═══ Data listing

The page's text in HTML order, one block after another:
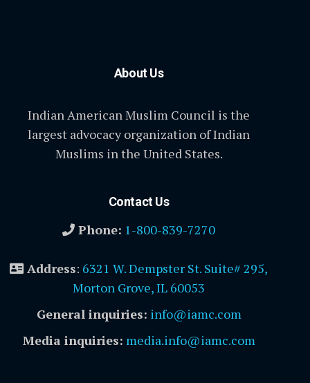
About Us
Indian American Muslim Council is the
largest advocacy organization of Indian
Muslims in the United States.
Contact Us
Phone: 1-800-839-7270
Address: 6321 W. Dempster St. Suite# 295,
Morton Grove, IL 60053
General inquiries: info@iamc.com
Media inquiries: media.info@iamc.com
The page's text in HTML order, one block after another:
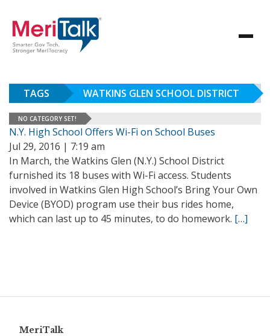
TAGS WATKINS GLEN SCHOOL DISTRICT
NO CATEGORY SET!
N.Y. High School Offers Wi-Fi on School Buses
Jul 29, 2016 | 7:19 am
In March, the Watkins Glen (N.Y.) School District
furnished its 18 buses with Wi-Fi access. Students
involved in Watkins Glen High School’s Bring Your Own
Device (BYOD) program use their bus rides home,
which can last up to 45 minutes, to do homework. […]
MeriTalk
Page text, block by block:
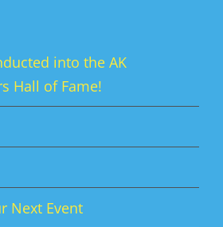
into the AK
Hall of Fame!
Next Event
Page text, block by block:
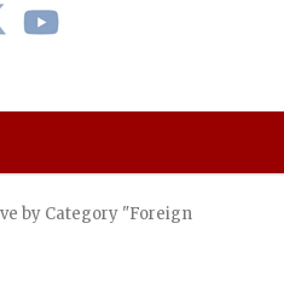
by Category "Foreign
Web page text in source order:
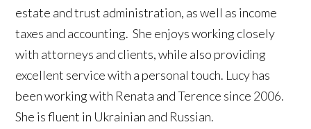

══════

**Task description**
Repeat all of the entries above exactly. Keep pictures out of it.

**Response box**
The page's text in HTML order, one block after another:
About Us
Indian American Muslim Council is the
largest advocacy organization of Indian
Muslims in the United States.
Contact Us
Phone: 1-800-839-7270
Address: 6321 W. Dempster St. Suite# 295,
Morton Grove, IL 60053
General inquiries: info@iamc.com
Media inquiries: media.info@iamc.com
The page's text in HTML order, one block after another:
TAGS WATKINS GLEN SCHOOL DISTRICT
NO CATEGORY SET!
N.Y. High School Offers Wi-Fi on School Buses
Jul 29, 2016 | 7:19 am
In March, the Watkins Glen (N.Y.) School District
furnished its 18 buses with Wi-Fi access. Students
involved in Watkins Glen High School’s Bring Your Own
Device (BYOD) program use their bus rides home,
which can last up to 45 minutes, to do homework. […]
MeriTalk
Page text, block by block:
into the AK
Hall of Fame!
Next Event
Page text, block by block:
by Category "Foreign
Web page text in source order:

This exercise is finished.